RuntimeError: The size of tensor a (224) must match the size of tensor b (8) at non-singleton dimension 3

naychelynn · October 25, 2022, 12:42pm

Hello, I’m training a vision transformer on the custom dataset for regression purpose.
The predicted size resulted from the network torch.Size([8]), but the input label size is torch.Size([8, 3, 224, 224]) which have different sizes.
I’ve tried with the resize() function but got AttributeError: ‘Tensor’ object has no attribute ‘Resize’.
I also tested with torch.resize() and _resize() functions too but not work.
So, pls kindly suggest to me the standard way to resize.

ptrblck · October 26, 2022, 4:42am

Could you describe what the target represents as it seems you are trying to reuse the model input as the target tensor?
I would not recommend to resize the tensors but to check what your use case is and what the dimensions of the target represent as they don’t seem to fit a classification or segmentation use case.

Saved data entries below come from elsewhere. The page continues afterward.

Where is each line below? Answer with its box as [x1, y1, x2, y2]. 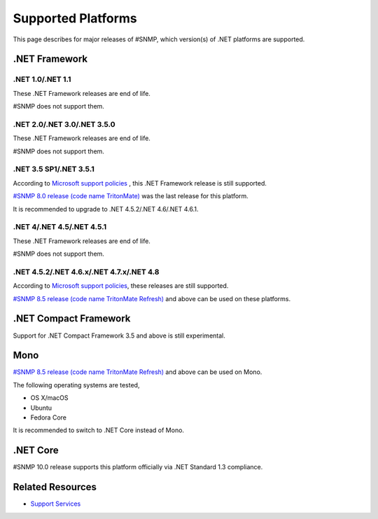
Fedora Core [30, 413, 66, 422]
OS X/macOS [30, 394, 69, 402]
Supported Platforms [13, 11, 138, 26]
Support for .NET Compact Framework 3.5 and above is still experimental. [13, 331, 225, 340]
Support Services [30, 499, 81, 508]
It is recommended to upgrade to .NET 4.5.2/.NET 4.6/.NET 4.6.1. [13, 205, 199, 213]
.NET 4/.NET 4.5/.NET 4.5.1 [13, 222, 107, 232]
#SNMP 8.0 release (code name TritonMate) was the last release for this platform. [13, 192, 248, 200]
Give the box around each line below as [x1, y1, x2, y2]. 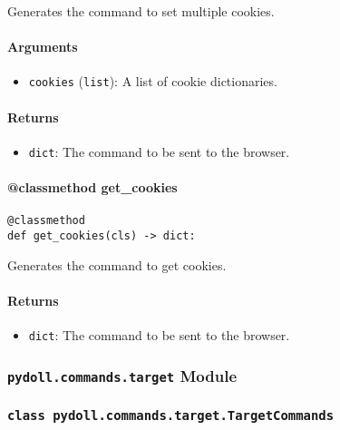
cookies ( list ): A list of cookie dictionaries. [28, 72, 277, 91]
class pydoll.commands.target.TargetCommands [7, 407, 335, 423]
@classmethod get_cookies [7, 178, 178, 197]
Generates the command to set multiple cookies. [7, 2, 275, 20]
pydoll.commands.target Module [7, 364, 238, 386]
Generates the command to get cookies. [7, 255, 227, 274]
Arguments [7, 37, 78, 56]
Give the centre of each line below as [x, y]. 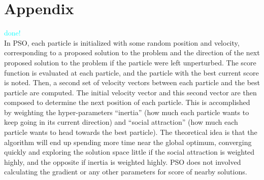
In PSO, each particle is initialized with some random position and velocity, [122, 42]
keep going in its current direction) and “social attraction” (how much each [121, 122]
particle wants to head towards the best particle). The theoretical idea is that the [131, 132]
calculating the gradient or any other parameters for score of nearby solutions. [126, 172]
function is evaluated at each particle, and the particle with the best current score [131, 72]
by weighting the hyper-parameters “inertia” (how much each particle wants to [127, 112]
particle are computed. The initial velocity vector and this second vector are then [130, 92]
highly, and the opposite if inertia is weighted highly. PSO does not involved [123, 161]
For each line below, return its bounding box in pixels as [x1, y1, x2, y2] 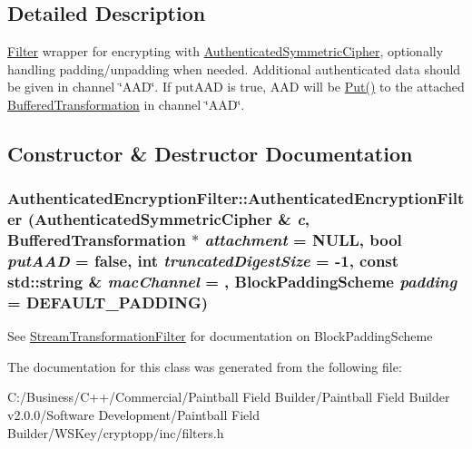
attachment [204, 229, 288, 251]
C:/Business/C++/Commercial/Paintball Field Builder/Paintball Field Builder [7, 387, 450, 406]
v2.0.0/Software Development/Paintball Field [7, 405, 260, 424]
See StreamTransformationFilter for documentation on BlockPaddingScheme [7, 327, 433, 346]
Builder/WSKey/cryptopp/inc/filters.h [7, 423, 224, 442]
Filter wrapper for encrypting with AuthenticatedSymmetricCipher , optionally [7, 42, 444, 61]
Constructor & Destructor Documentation [7, 139, 413, 167]
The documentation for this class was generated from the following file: [7, 356, 402, 376]
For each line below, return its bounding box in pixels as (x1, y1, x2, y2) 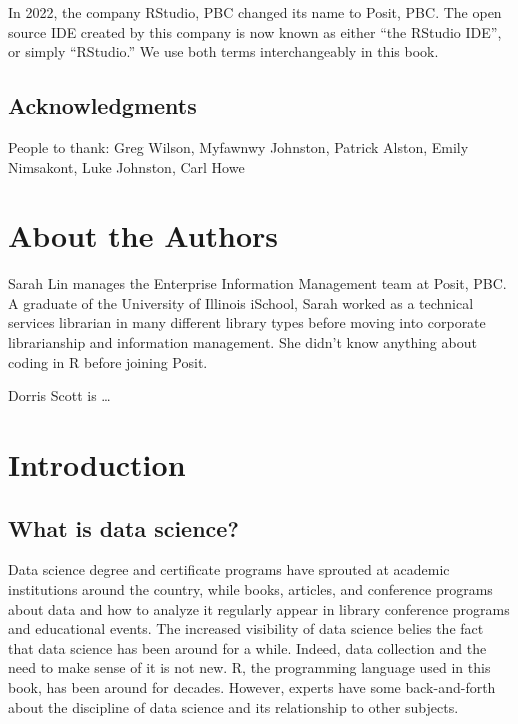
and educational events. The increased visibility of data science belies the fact (8, 618, 484, 639)
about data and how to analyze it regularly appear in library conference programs (8, 598, 510, 619)
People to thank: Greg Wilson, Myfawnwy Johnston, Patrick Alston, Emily (8, 136, 469, 157)
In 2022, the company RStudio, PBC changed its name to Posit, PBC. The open (8, 2, 502, 22)
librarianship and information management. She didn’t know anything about (8, 332, 477, 353)
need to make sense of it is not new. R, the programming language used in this (8, 657, 491, 678)
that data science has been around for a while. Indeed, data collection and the (8, 637, 487, 658)
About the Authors (8, 215, 279, 256)
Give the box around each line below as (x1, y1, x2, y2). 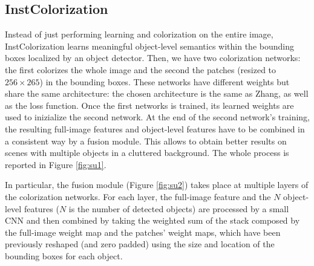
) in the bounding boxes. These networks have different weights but (39, 75, 290, 88)
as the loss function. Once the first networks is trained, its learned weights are (5, 99, 294, 111)
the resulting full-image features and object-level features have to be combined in (5, 122, 305, 135)
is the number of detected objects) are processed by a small (68, 202, 289, 215)
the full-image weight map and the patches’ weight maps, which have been (5, 225, 281, 238)
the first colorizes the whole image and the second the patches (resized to (5, 63, 276, 76)
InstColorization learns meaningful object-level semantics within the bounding (5, 39, 294, 52)
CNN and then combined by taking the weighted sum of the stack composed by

naychelynn · October 27, 2022, 5:55am

The target represents the class label tensor object.
Firstly with the data train loader, the dataset is read with img_data and label.
Then, img_data is trained in the net, and the labels tensor object is just as it is.
The pred_d is the tensor outputted from the trained net (vision transformer in the current case).
If my explanation doesn’t meet ur question, please kindly point me again.
Thank you.

ptrblck · October 27, 2022, 7:48am

Your explanation doesn’t explain why the target tensors have 4 dimensions:

If the targets are plain labels, I would expect a 1D tensor in the shape [batch_size] containing class indices while the model should output a 2D tensor in the shape [batch_size, nb_classes] for a multi-class classification use case.

naychelynn · October 30, 2022, 6:45am

My case is the regression case and the labels (scores) are in floating points.
4 dimensions of targe tensors are supposed to [outputted tensors from Dropout, dimensions of the image, width of the image, height of the image].

Now, I am about to compute the cross-entropy loss with the criterion function for the target and label as:

It works now with the long awaiting time.